___ PROVIDED RECORDS
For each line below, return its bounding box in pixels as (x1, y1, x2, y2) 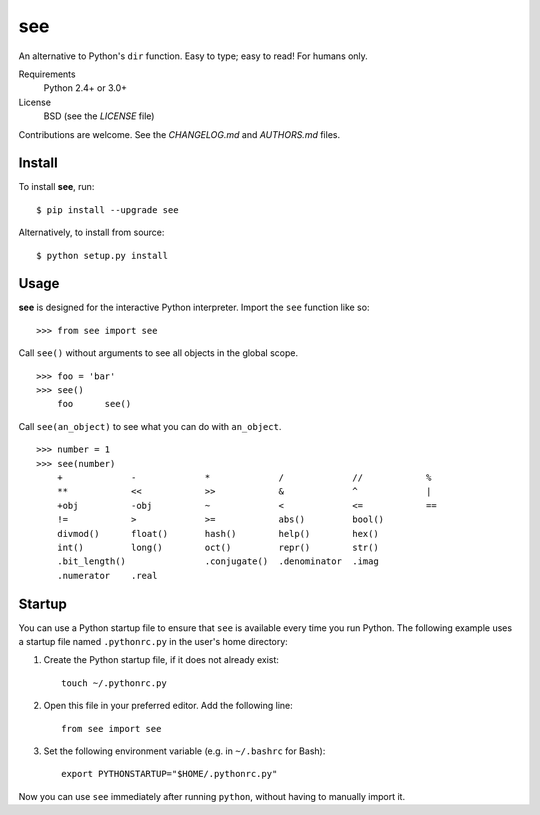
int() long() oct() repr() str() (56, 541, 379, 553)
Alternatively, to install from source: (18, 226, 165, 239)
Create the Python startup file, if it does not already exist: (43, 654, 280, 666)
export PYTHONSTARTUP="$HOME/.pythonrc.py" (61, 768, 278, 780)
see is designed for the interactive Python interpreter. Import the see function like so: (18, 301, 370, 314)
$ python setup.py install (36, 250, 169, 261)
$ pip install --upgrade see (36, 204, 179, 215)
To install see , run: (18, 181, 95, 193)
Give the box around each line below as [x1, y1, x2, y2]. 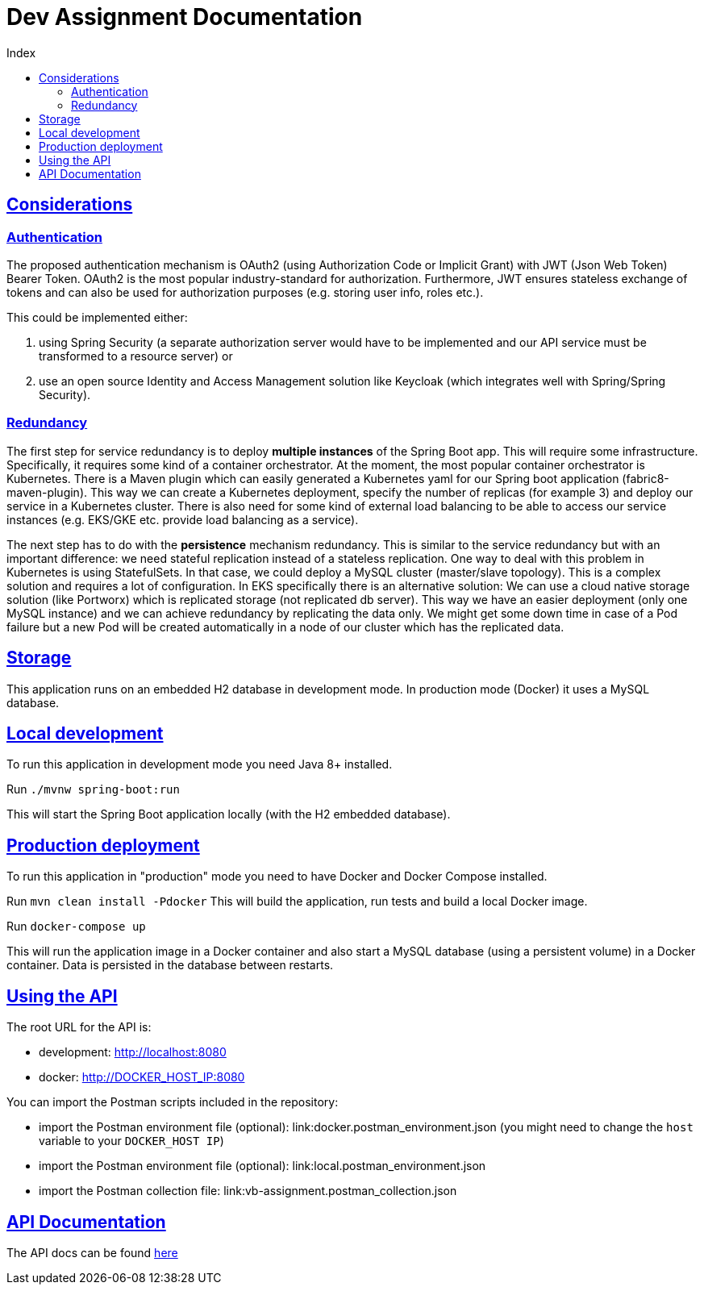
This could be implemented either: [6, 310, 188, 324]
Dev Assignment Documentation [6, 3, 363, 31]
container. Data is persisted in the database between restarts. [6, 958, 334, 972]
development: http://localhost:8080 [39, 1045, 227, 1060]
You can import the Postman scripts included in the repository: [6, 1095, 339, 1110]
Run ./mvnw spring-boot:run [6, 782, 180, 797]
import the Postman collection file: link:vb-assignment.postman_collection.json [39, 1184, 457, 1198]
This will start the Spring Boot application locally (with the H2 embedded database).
______
→ **REQUIREMENT**: Print, exactly and without pictures, the lines from the one holding "To install see , run: (18, 181, 95, 193)" through the last line of the entries above, both included.

→ **TASK ANSWER**:
To install see , run: (18, 181, 95, 193)
Give the box around each line below as [x1, y1, x2, y2]. 
This could be implemented either: [6, 310, 188, 324]
Dev Assignment Documentation [6, 3, 363, 31]
container. Data is persisted in the database between restarts. [6, 958, 334, 972]
development: http://localhost:8080 [39, 1045, 227, 1060]
You can import the Postman scripts included in the repository: [6, 1095, 339, 1110]
Run ./mvnw spring-boot:run [6, 782, 180, 797]
import the Postman collection file: link:vb-assignment.postman_collection.json [39, 1184, 457, 1198]
This will start the Spring Boot application locally (with the H2 embedded database).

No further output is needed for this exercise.